Emergent translation in multi-agent communication

Paper Summary

Posted by on Thursday, March 15, 2018 Tags: Summaries ML   2 minute read

Emergent translation in multi-agent communication

Details:

  • Authors: J. Lee, K. Cho, J. Weston, and D. Kiela
  • Link: Arxiv
  • Tags: Neural Machine Translation, Image Captioning, Unsupervised Learning
  • Year: 2017
  • Conference: ICLR 2018
  • Implementation: Official in PyTorch

Summary

Problem

Achieve translations between 2 languages from a un-aligned set of image captioning datasets in the two languages.
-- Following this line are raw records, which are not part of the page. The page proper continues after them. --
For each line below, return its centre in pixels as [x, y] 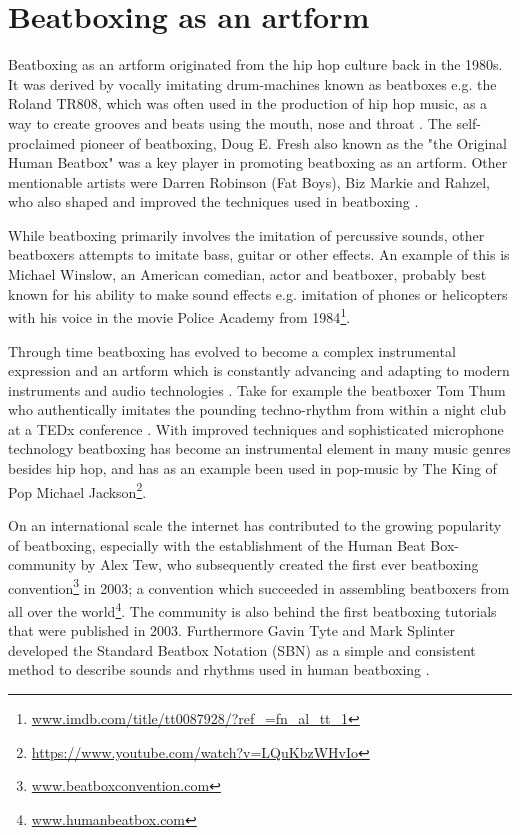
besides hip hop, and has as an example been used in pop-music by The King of [252, 468]
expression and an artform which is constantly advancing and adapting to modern [259, 370]
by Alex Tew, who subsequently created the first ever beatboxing [279, 564]
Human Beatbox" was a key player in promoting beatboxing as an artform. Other [258, 162]
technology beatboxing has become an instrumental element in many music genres [259, 448]
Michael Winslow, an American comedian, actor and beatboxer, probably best [247, 274]
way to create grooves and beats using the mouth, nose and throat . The [230, 122]
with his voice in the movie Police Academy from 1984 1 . [179, 315]
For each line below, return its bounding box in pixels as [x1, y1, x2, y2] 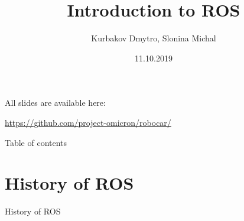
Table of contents [5, 136, 67, 148]
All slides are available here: [5, 96, 106, 109]
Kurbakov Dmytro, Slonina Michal [91, 32, 216, 44]
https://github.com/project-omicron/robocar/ [5, 116, 171, 128]
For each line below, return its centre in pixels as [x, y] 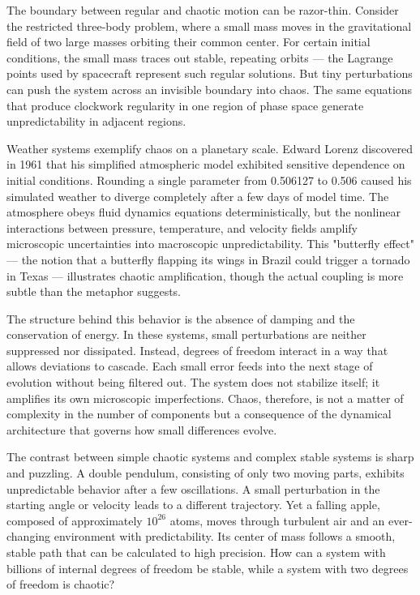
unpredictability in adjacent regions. [96, 121]
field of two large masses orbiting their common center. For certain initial [189, 42]
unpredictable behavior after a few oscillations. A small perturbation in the [193, 488]
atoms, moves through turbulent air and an [277, 520]
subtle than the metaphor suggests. [94, 291]
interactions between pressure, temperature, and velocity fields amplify [182, 227]
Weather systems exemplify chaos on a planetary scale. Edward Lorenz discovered [210, 148]
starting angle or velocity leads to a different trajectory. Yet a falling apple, [193, 505]
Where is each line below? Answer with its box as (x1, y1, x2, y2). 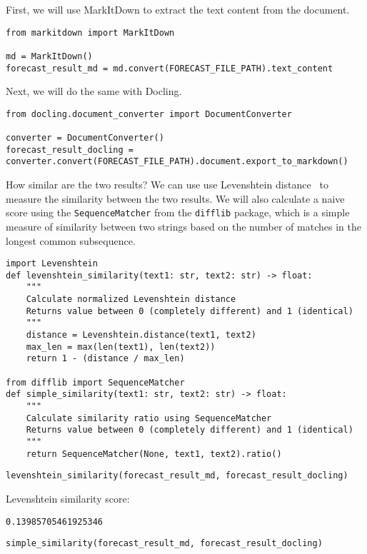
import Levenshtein (6, 258, 98, 269)
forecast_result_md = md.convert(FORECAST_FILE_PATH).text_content (6, 63, 333, 74)
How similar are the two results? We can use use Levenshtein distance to (6, 177, 328, 192)
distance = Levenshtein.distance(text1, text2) (26, 330, 256, 341)
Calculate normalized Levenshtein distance (26, 294, 236, 305)
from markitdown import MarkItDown (6, 27, 175, 38)
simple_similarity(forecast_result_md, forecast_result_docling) (6, 538, 323, 549)
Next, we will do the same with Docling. (6, 84, 182, 99)
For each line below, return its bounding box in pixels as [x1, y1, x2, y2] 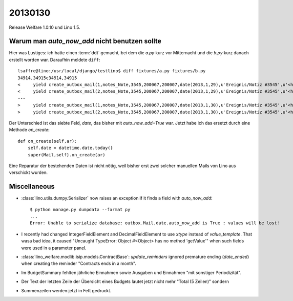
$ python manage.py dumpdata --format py [30, 207, 130, 212]
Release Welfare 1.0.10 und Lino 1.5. [9, 24, 81, 30]
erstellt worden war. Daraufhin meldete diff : [9, 57, 100, 63]
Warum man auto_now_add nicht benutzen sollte [9, 37, 162, 45]
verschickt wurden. [9, 170, 48, 175]
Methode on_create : [9, 127, 50, 133]
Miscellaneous [9, 182, 55, 191]
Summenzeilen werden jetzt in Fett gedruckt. [21, 287, 112, 293]
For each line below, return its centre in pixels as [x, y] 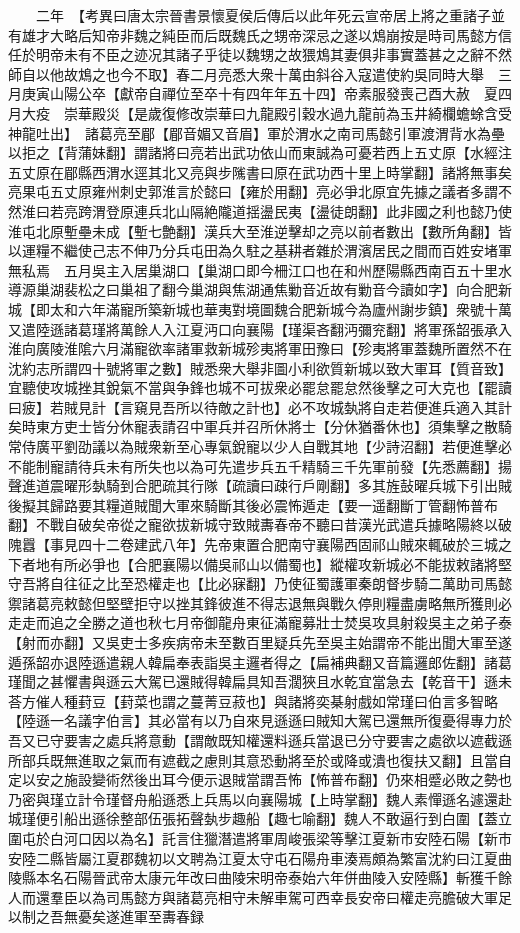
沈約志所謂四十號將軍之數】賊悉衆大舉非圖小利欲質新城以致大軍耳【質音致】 [260, 367]
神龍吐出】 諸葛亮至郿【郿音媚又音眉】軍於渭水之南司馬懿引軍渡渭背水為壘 [256, 132]
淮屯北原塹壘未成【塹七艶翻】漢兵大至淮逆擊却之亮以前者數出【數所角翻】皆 [260, 230]
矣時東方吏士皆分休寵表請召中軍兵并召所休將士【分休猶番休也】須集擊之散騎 [260, 426]
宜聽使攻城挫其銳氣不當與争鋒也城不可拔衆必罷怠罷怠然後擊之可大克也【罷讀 [260, 387]
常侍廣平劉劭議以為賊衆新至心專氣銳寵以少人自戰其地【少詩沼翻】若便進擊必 [260, 446]
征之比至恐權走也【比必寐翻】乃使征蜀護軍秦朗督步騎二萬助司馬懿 [294, 583]
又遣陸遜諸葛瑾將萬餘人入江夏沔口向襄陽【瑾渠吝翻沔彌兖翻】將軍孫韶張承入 [260, 328]
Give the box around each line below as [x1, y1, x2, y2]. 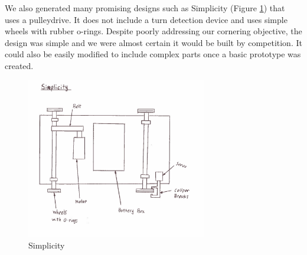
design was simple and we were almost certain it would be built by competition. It [5, 36, 302, 48]
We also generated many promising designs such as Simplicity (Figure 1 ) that [5, 2, 285, 14]
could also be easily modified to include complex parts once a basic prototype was [5, 48, 301, 60]
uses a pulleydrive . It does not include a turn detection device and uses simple [5, 13, 288, 25]
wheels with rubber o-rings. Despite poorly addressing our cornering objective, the [5, 25, 302, 37]
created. [5, 59, 34, 71]
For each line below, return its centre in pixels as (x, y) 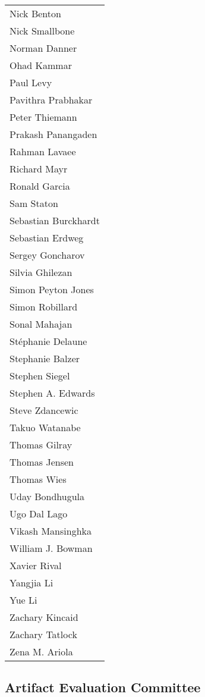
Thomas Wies (38, 479)
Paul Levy (31, 82)
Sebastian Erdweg (47, 238)
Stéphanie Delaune (48, 341)
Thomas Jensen (42, 462)
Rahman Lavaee (43, 151)
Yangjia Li (31, 583)
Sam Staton (34, 203)
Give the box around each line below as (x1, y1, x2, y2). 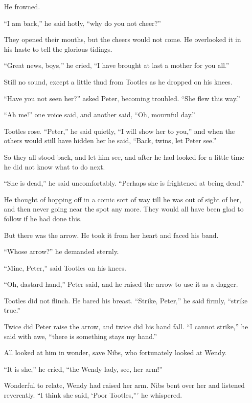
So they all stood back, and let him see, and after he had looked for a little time (4, 151, 245, 162)
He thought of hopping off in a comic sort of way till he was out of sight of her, (4, 194, 241, 204)
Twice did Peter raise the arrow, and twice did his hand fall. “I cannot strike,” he (4, 321, 248, 332)
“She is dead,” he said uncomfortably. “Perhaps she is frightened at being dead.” (4, 178, 245, 188)
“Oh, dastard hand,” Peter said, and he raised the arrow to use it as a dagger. (4, 279, 238, 289)
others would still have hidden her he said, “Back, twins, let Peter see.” (4, 135, 217, 146)
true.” (4, 305, 21, 315)
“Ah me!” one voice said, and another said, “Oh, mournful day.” (4, 109, 195, 120)
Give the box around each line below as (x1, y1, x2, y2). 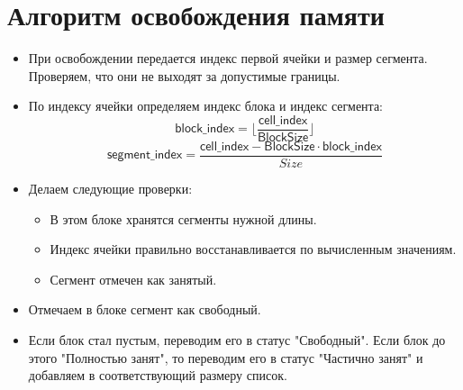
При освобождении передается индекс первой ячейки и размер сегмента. (28, 49, 428, 68)
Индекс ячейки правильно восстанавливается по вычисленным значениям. (50, 240, 457, 258)
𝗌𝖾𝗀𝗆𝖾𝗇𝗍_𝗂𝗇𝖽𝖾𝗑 (106, 149, 183, 162)
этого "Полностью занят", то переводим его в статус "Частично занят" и (28, 348, 423, 367)
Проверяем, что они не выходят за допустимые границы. (28, 66, 340, 85)
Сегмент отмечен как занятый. (50, 269, 217, 288)
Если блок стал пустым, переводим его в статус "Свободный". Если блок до (28, 331, 446, 349)
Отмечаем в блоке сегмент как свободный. (28, 300, 261, 319)
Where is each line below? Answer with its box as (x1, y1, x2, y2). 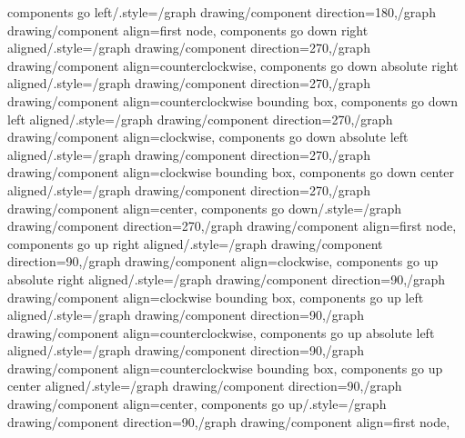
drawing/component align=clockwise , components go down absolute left (7, 127, 409, 146)
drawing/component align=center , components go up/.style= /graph (7, 394, 387, 413)
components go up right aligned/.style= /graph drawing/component (7, 234, 383, 253)
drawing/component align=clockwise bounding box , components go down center (7, 163, 455, 182)
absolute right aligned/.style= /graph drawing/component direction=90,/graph (7, 269, 446, 288)
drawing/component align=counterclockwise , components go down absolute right (7, 55, 459, 75)
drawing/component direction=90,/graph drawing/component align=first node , (7, 412, 450, 431)
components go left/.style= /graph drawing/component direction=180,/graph (7, 3, 436, 21)
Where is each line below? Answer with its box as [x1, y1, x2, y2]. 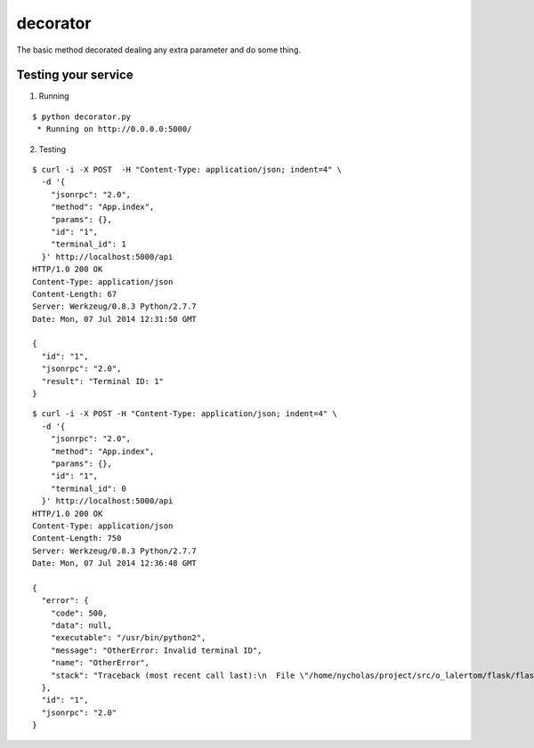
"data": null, [50, 621, 113, 631]
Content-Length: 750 [32, 534, 122, 543]
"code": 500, [50, 607, 108, 618]
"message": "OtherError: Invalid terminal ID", [50, 645, 263, 656]
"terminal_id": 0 [50, 483, 126, 494]
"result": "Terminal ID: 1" [41, 376, 165, 386]
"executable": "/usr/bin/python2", [50, 632, 206, 643]
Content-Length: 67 [32, 289, 117, 299]
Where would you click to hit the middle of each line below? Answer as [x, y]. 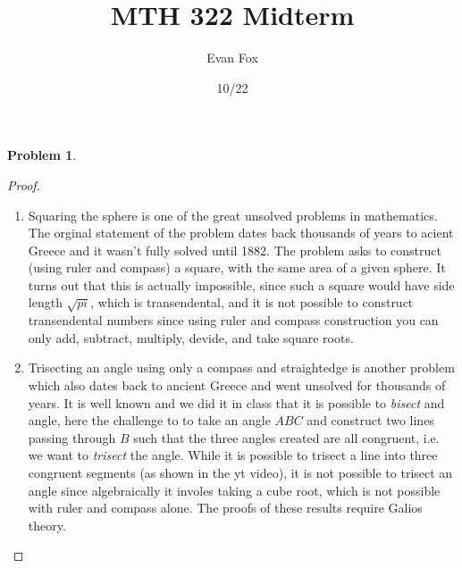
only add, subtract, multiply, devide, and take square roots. [191, 337]
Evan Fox [232, 58]
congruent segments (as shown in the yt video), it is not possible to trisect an [240, 472]
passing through [72, 437]
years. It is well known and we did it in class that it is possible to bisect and [236, 402]
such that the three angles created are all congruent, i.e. [286, 437]
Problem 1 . [42, 155]
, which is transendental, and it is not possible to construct [252, 302]
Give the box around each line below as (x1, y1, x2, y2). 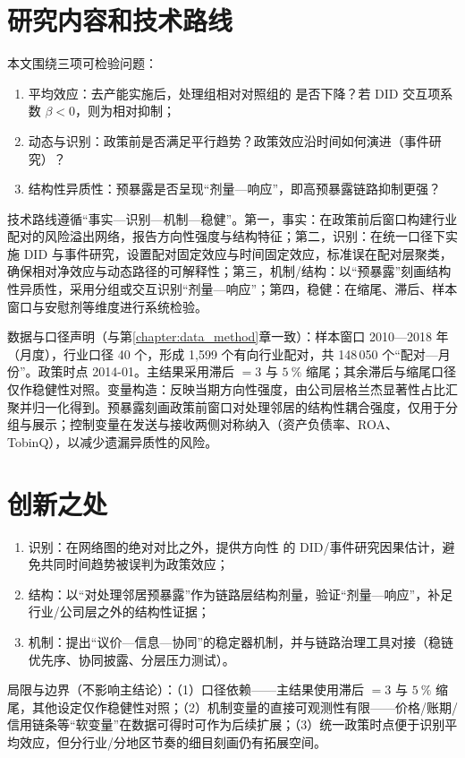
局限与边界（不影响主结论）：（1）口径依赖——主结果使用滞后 (7, 680, 364, 699)
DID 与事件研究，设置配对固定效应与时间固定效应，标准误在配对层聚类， (23, 244, 452, 263)
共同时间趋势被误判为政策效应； (40, 555, 229, 573)
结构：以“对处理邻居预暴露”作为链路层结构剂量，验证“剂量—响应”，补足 (28, 584, 453, 603)
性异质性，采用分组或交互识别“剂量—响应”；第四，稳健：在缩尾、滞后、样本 (7, 280, 458, 298)
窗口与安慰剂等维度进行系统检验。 (7, 297, 207, 315)
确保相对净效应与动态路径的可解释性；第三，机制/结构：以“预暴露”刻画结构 (7, 262, 452, 280)
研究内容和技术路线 (7, 2, 233, 39)
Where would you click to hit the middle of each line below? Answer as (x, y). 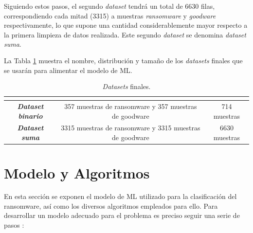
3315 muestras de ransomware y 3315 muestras (131, 128)
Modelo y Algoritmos (77, 173)
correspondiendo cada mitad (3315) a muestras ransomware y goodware (110, 15)
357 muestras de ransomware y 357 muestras (131, 106)
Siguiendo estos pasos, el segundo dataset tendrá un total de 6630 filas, (109, 6)
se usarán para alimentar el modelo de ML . (68, 70)
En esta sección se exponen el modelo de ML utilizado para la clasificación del (120, 196)
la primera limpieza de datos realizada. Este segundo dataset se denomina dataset (125, 34)
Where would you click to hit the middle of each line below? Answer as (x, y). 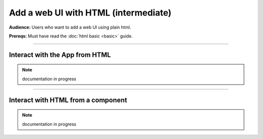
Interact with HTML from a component (68, 100)
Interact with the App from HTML (60, 55)
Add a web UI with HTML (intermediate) (90, 13)
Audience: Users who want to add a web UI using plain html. (70, 27)
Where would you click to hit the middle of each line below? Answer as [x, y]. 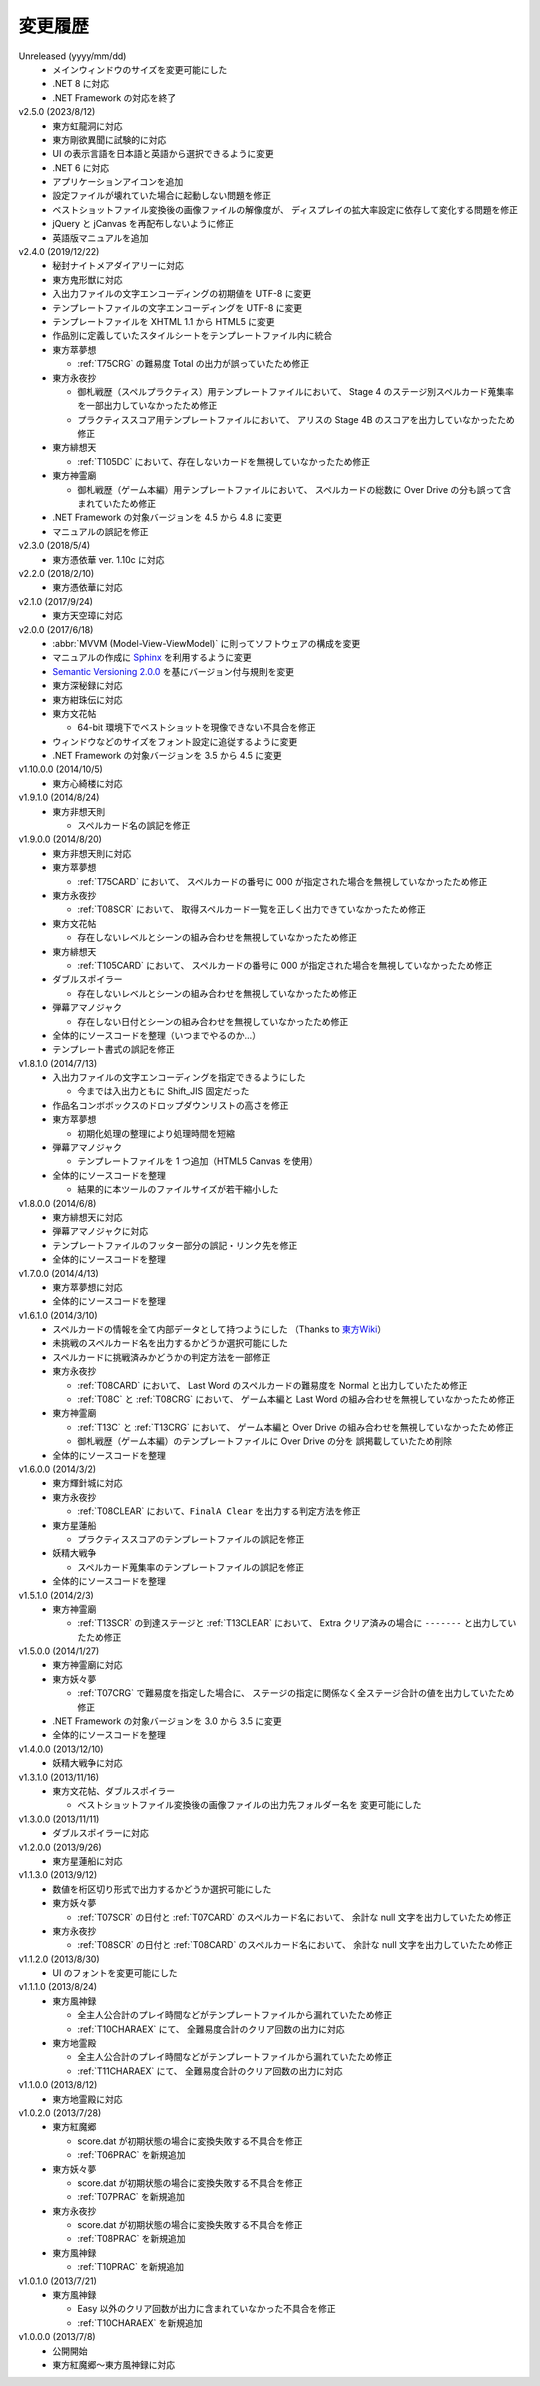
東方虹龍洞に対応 [87, 126]
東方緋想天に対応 [87, 1217]
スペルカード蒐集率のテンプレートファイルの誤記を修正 [191, 1567]
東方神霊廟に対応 [87, 1665]
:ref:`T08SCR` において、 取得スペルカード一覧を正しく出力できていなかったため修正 [252, 909]
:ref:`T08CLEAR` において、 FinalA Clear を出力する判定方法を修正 [219, 1511]
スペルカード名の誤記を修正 [134, 826]
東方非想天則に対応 [92, 853]
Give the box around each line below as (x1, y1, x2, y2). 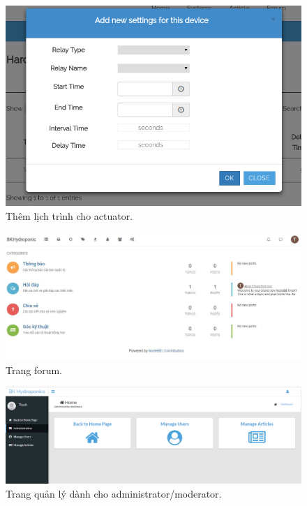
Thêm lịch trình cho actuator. (6, 208, 133, 223)
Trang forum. (6, 362, 62, 377)
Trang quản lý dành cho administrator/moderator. (6, 486, 222, 500)
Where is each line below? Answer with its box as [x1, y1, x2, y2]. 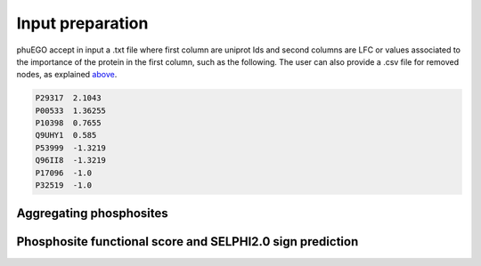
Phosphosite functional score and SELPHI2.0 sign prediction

Hence broadly in an unsupervised fashion concerning translation.

How they solve it?

  • The authors propose a 2-agent game that as a side product leads to a model that can translate between the given languages without using a parallel corpus. To achieve this, the agents are equipped with three modules each: an image encoder, a native speaker module, a foreign language encoder.
    • Native Speaker Module (NSM): This is an image captioning model, that is tasked with describing an image as well as Possible. It is a GRU that is fed the image as its first input, via, producing a hidden state that is then used to produce text via a fully connected layer and ST-Gumbel softmax sampling. Further unfolding produces the full description.
    • Foreign Langage Encoder (FLE): This is also an RNN, that can generate features of dimension D from a given text in The foreign language to the agent. This text is the description of the image as done by the other agent in its language.
    • Image Encoder (IE): This is a CNN that encodes the image into features of the same dimension D that FLE does. The aim is that these encodings and the ones that an agent gets with FLE are as close as possible.
  • The overall process is then as below. (_1 and _2 represent the agents)
    • Image –> NSM_1 –> FLE_2 –> Feature <– IE_2 <– (Set of images, one of them being the original image )
  • From this translation can be done as follows:
    • Text in Language 1 –> FLE_1 –> NSM_2 –> Text in Language 2
  • The different loss functions used are as follows:
    • A cross-entropy loss on NSM, this is same as in an image captioning model assessing the quality of the descriptions generated by the NSM * Cross Entropy loss on the inverse of the mean square distance between target image embedding and the embedding of the message passed by the other agent. See Eq 1.